There are two food pantries in So-Ma. One is at St. Joseph's Church off of Springfield Ave and the other is at Our Lady Sorrows Church on Prospect. As I understand it, registration is done to help planning/supplies, but no one is turned away without food. 


berkeley said:

There are two food pantries in So-Ma. One is at St. Joseph's Church off of Springfield Ave and the other is at Our Lady Sorrows Church on Prospect. As I understand it, registration is done to help planning/supplies, but no one is turned away without food. 

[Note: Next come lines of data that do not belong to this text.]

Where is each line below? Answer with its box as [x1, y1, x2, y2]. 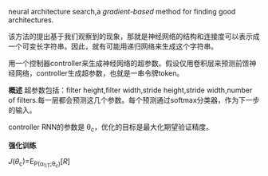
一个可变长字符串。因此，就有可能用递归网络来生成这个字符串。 [8, 41, 218, 51]
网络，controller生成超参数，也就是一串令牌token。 [14, 68, 184, 78]
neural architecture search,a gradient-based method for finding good [8, 7, 236, 16]
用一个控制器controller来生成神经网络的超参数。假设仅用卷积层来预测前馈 [8, 59, 250, 68]
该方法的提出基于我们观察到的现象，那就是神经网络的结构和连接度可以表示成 [8, 32, 260, 41]
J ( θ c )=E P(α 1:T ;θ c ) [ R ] [8, 156, 70, 169]
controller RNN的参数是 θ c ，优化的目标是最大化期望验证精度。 [8, 123, 214, 134]
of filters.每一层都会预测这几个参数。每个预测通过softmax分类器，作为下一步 [8, 96, 260, 104]
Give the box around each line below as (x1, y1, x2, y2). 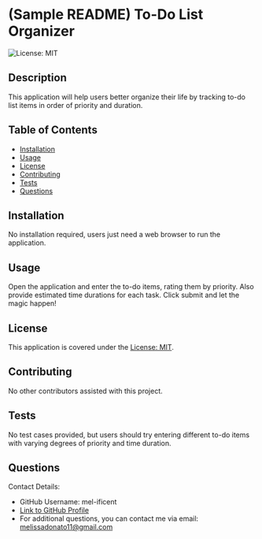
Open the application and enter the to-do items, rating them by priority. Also (8, 282, 254, 292)
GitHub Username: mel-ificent (19, 497, 117, 507)
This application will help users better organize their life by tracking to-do (8, 92, 246, 102)
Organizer (8, 22, 75, 40)
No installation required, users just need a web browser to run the (8, 230, 221, 240)
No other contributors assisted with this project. (8, 386, 163, 396)
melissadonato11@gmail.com (19, 522, 113, 532)
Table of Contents (8, 124, 98, 137)
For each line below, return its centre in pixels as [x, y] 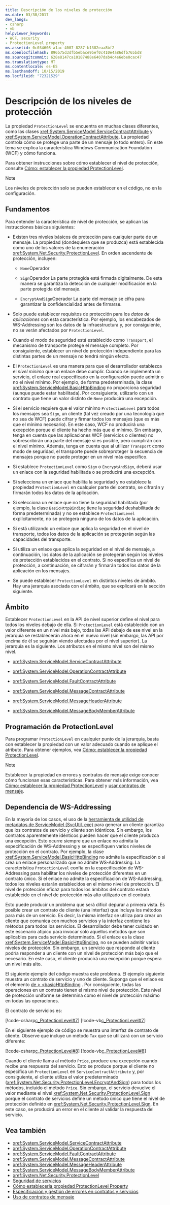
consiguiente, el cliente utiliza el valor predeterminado [62, 1077]
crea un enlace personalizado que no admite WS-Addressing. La [73, 862]
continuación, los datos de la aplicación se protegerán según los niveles [88, 555]
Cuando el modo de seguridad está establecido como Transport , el [83, 340]
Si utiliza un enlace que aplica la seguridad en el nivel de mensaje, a [83, 549]
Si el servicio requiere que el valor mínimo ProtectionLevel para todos [86, 408]
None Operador [35, 268]
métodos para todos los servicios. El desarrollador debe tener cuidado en [82, 926]
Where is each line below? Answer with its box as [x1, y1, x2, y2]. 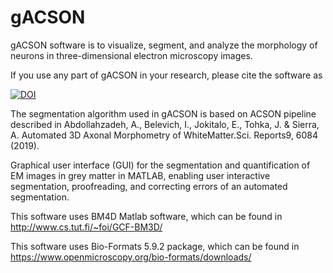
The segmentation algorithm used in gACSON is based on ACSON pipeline [10, 107, 317, 120]
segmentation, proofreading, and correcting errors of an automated [10, 180, 288, 192]
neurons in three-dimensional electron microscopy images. [10, 49, 253, 61]
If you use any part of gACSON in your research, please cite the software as [10, 69, 323, 81]
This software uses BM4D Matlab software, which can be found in [10, 210, 283, 222]
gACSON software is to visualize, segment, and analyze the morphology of [10, 39, 318, 51]
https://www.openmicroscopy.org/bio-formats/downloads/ [10, 251, 252, 263]
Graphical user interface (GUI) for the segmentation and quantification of [10, 159, 311, 171]
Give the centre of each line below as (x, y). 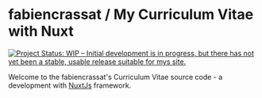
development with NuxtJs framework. (70, 85)
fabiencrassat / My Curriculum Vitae (131, 15)
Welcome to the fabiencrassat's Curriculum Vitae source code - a (116, 77)
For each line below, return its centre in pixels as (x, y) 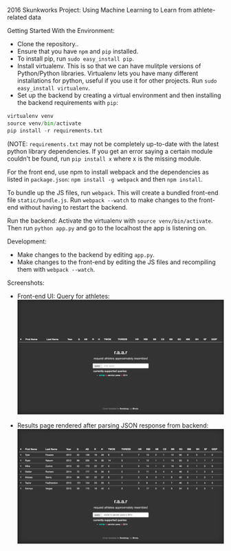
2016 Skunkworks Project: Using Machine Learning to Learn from (100, 10)
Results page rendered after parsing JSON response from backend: (113, 425)
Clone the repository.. (48, 44)
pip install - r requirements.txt (55, 130)
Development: (27, 241)
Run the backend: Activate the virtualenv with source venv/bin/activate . (110, 221)
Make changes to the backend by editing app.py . (86, 254)
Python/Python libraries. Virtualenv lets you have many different (108, 73)
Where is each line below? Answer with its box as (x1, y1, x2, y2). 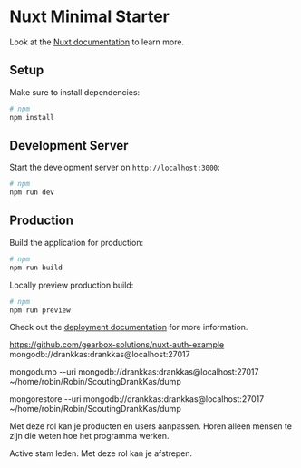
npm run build (9, 263, 63, 272)
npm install (9, 112, 54, 122)
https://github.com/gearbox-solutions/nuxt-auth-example (9, 339, 225, 350)
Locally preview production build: (9, 279, 134, 290)
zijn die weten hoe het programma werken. (9, 431, 170, 442)
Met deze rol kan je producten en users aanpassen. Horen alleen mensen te (9, 421, 293, 432)
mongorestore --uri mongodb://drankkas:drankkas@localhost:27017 (9, 394, 265, 405)
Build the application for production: (9, 237, 143, 248)
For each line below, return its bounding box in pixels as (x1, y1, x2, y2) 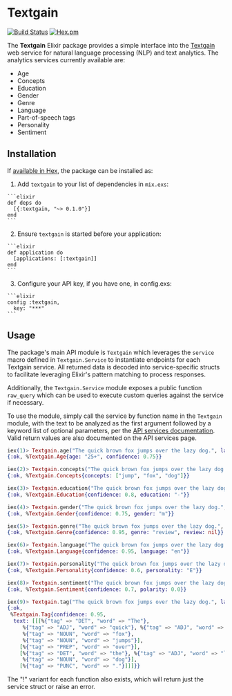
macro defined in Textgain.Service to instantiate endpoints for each (7, 355, 201, 364)
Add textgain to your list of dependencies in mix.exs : (17, 180, 169, 188)
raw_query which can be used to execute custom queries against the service (7, 391, 224, 399)
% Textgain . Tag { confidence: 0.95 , (10, 611, 107, 619)
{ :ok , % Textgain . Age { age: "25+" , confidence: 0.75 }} (7, 453, 162, 461)
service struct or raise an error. (7, 683, 95, 691)
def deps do (7, 199, 41, 206)
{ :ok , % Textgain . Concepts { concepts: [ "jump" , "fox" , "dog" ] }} (7, 473, 190, 479)
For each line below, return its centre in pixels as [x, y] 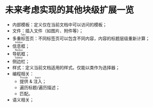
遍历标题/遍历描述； [40, 87]
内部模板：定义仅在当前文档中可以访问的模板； [59, 25]
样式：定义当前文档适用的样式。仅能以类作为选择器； [66, 67]
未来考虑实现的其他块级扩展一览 [70, 10]
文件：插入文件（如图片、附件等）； [48, 30]
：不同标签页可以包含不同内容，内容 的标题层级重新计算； [92, 38]
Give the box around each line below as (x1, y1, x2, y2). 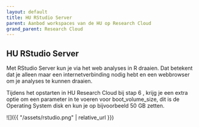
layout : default (6, 9, 48, 15)
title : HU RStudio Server (6, 15, 72, 21)
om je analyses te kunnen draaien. (6, 77, 93, 85)
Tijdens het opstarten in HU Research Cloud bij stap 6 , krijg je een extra (6, 89, 188, 97)
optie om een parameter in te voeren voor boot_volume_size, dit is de (6, 95, 180, 103)
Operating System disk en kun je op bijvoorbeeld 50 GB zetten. (6, 102, 165, 109)
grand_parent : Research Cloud (6, 26, 84, 32)
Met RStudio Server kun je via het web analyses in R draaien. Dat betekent (6, 64, 193, 72)
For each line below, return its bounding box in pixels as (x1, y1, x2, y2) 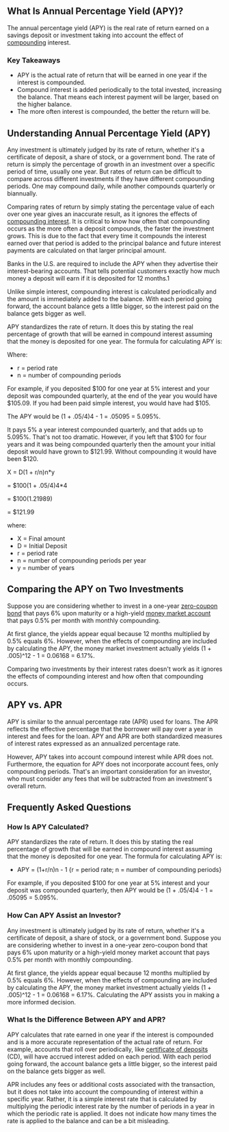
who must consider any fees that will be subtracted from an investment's (7, 775, 213, 783)
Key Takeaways (7, 55, 61, 64)
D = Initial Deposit (16, 541, 68, 550)
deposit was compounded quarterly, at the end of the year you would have (7, 391, 217, 400)
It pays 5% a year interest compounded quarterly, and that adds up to (7, 425, 204, 434)
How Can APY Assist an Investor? (7, 910, 122, 920)
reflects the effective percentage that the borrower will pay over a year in (7, 724, 213, 733)
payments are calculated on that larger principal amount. (7, 246, 167, 255)
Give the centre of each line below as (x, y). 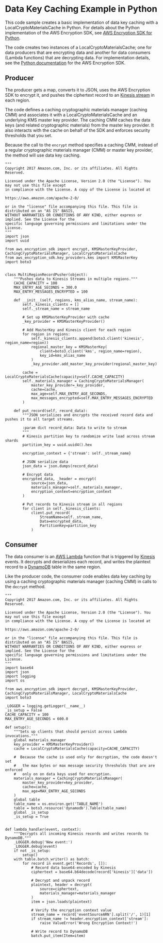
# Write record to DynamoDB (59, 931)
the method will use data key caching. (43, 155)
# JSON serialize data (45, 462)
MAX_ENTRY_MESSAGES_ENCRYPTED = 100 (51, 292)
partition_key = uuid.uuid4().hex (57, 445)
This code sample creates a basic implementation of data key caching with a (81, 22)
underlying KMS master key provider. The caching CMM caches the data (78, 120)
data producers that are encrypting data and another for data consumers (78, 52)
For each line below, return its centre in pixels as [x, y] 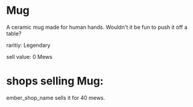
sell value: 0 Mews [29, 57]
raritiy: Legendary [28, 45]
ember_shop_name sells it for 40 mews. [56, 97]
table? [14, 33]
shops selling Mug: [55, 81]
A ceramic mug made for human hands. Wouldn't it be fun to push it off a [97, 27]
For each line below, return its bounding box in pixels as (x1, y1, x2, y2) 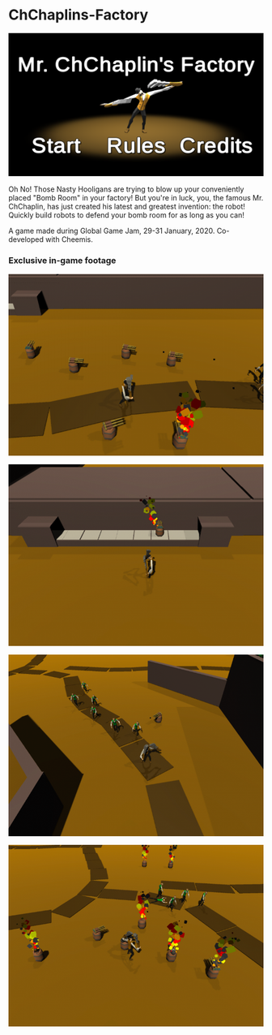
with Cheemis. (45, 235, 93, 244)
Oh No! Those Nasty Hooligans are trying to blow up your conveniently (8, 184, 244, 194)
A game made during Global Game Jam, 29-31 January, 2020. (8, 226, 215, 236)
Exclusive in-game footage (8, 255, 117, 266)
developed (8, 235, 45, 244)
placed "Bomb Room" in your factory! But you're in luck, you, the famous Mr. (8, 193, 264, 203)
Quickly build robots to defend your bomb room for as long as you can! (8, 210, 244, 220)
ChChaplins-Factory (8, 6, 149, 24)
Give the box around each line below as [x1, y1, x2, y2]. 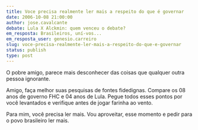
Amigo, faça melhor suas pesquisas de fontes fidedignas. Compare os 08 [6, 86, 186, 93]
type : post [6, 53, 33, 58]
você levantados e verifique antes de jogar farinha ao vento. [6, 99, 153, 106]
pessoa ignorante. [6, 75, 50, 82]
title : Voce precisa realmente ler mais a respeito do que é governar [6, 8, 184, 15]
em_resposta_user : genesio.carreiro [6, 36, 97, 42]
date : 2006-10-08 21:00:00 [6, 14, 73, 20]
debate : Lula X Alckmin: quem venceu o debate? [6, 25, 126, 31]
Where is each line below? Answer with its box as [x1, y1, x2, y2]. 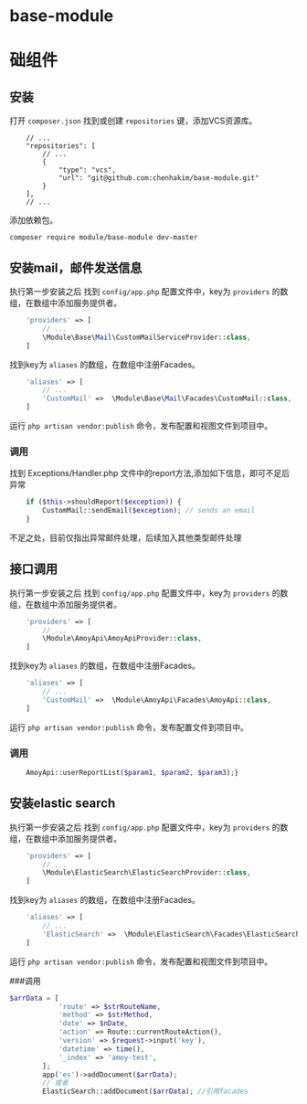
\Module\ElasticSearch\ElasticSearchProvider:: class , [42, 868, 251, 877]
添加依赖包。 [9, 215, 58, 226]
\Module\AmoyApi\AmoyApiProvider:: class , [42, 634, 203, 643]
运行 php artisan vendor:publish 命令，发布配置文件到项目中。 [9, 721, 249, 732]
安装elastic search [9, 796, 116, 812]
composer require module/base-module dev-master [9, 233, 198, 242]
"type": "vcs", [58, 165, 117, 175]
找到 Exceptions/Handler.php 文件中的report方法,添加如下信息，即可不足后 [9, 468, 291, 479]
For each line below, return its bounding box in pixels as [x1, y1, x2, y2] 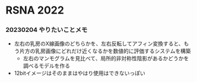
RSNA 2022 [5, 4, 65, 17]
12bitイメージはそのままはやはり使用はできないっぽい [14, 70, 146, 77]
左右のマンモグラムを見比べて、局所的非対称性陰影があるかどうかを [23, 55, 189, 62]
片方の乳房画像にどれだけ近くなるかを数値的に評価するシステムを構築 [19, 48, 191, 55]
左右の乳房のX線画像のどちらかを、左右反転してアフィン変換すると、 [14, 40, 185, 47]
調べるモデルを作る [23, 63, 71, 70]
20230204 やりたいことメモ [5, 26, 88, 34]
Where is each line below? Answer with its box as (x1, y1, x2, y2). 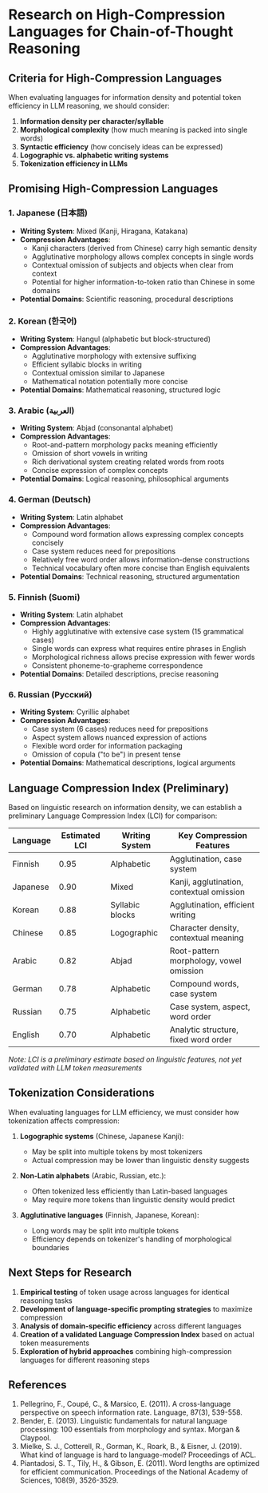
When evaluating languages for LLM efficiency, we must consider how (8, 1107, 239, 1117)
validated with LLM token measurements (8, 1062, 142, 1072)
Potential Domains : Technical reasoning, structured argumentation (19, 571, 241, 581)
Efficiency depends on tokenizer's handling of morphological (31, 1234, 232, 1244)
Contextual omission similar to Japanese (31, 367, 165, 377)
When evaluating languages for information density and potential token (8, 93, 242, 101)
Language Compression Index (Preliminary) (8, 781, 230, 795)
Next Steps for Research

True.  However, They are equipped to primarily handle non perishable, shelf stable food, have set distribution times which are limited, and require face to face contact.  The Community fridge has none of these restrictions.


I don't know about St. Joe's, but OLS often provides milk and fresh veggies. Other pantries in the area even provide eggs and meat. I understand that many families in Essex County have difficulty affording food after paying the rest of our high "cost of living"/rent, etc. I wanted to point out that, fortunately, substantial free food resources for adults/families are available and relatively accessible. The local pantries also receive referrals from the local town governments & schools and to some extent are able to accomodate "off hour" requests. No system will be perfect for everyone but based on what I have observed, the safety net in Essex County works pretty well thanks to ongoing donations and volunteer support from community members.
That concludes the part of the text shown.